The Serge synthesizer ( Serge Modular or Serge Modular Music System) is an analogue modular synthesizer system originally developed by Serge Tcherepnin, Rich Gold and Randy Cohen at CalArts in late 1972. The first 20 Serge systems (then called "Tcherepnins") were built in 1973 in Tcherepnin's home. Tcherepnin was a professor at CalArts at the time, and desired to create something like the exclusively expensive Buchla modular synthesizers "for the people that would be both inexpensive and powerful." After building prototypes, Tcherepnin went on to develop kits for students to affordably build their own modular synthesizer, production taking place unofficially on a second floor CalArts balcony. This led to Tcherepnin leaving CalArts in order to produce synths commercially, starting in 1974.

After leaving CalArts, Serge had a small factory on Western Avenue in Hollywood. He relocated to a three-story Victorian house on Haight Street in 1980. While the synthesizers were inexpensive compared to Moog, Buchla, and other manufacturers, Serge Tcherepnin's emphasis was always on providing musicians with quality equipment.

Although Serge synthesizers have been compared to Buchlas, their underlying philosophies and circuit designs are quite different. Serge modules were designed to bring many aspects of the circuits out to the front panel so modules can be patched in unusual and creative ways beyond the “normal" functions of that type of module. In contrast, Buchla modules were optimized to do one thing very well, using different signal levels and connector types to separate “sound and structure” (audio and control). The concept and philosophy of the Serge modular owes more to the Yale “Pulsa” system than to Buchla.

Serge synthesizers have been used by composers such as Michael Stearns and Kevin Braheny (who owned a 15-panel system dubbed The Mighty Serge). Serge synthesizers are known for their flexibility, audio quality and relative compactness. Other well-known musicians using Serge synthesizers include Malcolm Cecil, whose studio was used in Stevie Wonder albums; Gary Chang, movie composer; Richie Hawtin; Roger Powell, keyboard player for Todd Rundgren; John Adams, composer; Ingram Marshall, composer; Ivan Tcherepnin, composer; and many experimental and electronic musicians such as Jim O'Rourke, Thomas Ankersmit, Sarah Davachi, R. Luke DuBois, Keith Fullerton Whitman, and Paolo Tofani of the Italian free-jazz and experimental group Area. Cologne-based flutist Camilla Hoitenga, Estonian pianist Taavi Kerikmäe and Argentinian technician Francisco Colasanto employed a rare 1970s Serge modular synthesizer that once belonged to Karlheinz Stockhausen in their project Poles, an homage to Stockhausen centered around his composition Poles (1969-70).

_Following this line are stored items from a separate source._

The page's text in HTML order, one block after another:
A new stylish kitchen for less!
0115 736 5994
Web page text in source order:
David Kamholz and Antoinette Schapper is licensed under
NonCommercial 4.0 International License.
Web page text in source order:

Commercial builds and DIY kits of Serge synthesizers are currently available under license from a number of manufacturers.

==Overview==
Originally, the module configuration for Serge systems could be selected by the user. 4U panels with module widths typically ranging from 1" to 3" (sometimes more in the case of sequencers), several modules could then be arranged on a 17-inch-wide panel (total of 16 inches of modules), resulting in a custom built panel. These were originally arranged by applying paper graphics to the metal panel (paper face), moving on to metal film graphics in the early 1980s and finally graphics printed directly onto the metal panel in the STS era.

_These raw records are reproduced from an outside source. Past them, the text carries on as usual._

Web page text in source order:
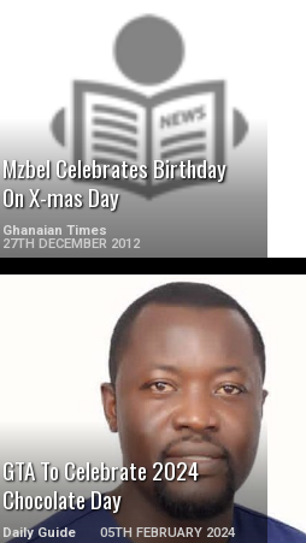
Mzbel Celebrates Birthday
On X-mas Day
Ghanaian Times
27TH DECEMBER 2012
READ MORE
GTA To Celebrate 2024
Chocolate Day
Daily Guide 05TH FEBRUARY 2024
READ MORE
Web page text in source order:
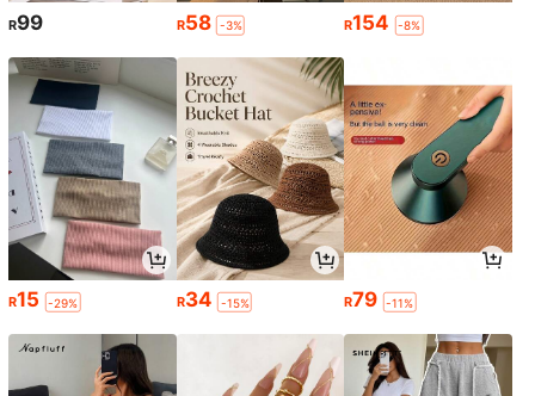
R99 R58 -3% R154 -8%
R15 -29% R34 -15% R79 -11%
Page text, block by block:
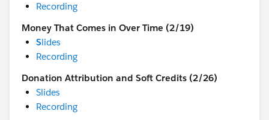
Recording
Money That Comes in Over Time (2/19)
Slides
Recording
Donation Attribution and Soft Credits (2/26)
Slides
Recording
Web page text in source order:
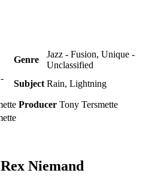
Genre
Jazz - Fusion, Unique -
Unclassified
Subject Rain, Lightning
Producer Tony Tersmette
Niemand
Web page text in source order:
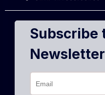
Subscribe
Newsletter

Early systems mostly used standard paper graphic sheets (per module), but could have custom graphics—or no graphics—depending upon the whims of the artist. The top and bottom of the graphic sheets folded over onto the back of the panels and had wiring information printed on them. The whole panel would then be covered with a clear plastic film. Serge initially adopted a series of geometric designs denoting signal types, input, outputs, and triggers. Colored 4 mm sockets were used for most connections – blue, black, and red jacks; blue for (unipolar) control voltages, black for bipolar signals (NOT necessarily AC coupled) and red for pulse/gate signals, although these were not rigidly enforced. Later, other colors were introduced, e.g. yellow for triggers. By keeping output impedances low, Serge largely avoided the need for screened cables. 3.5 mm sockets were used for some audio interfacing to external equipment.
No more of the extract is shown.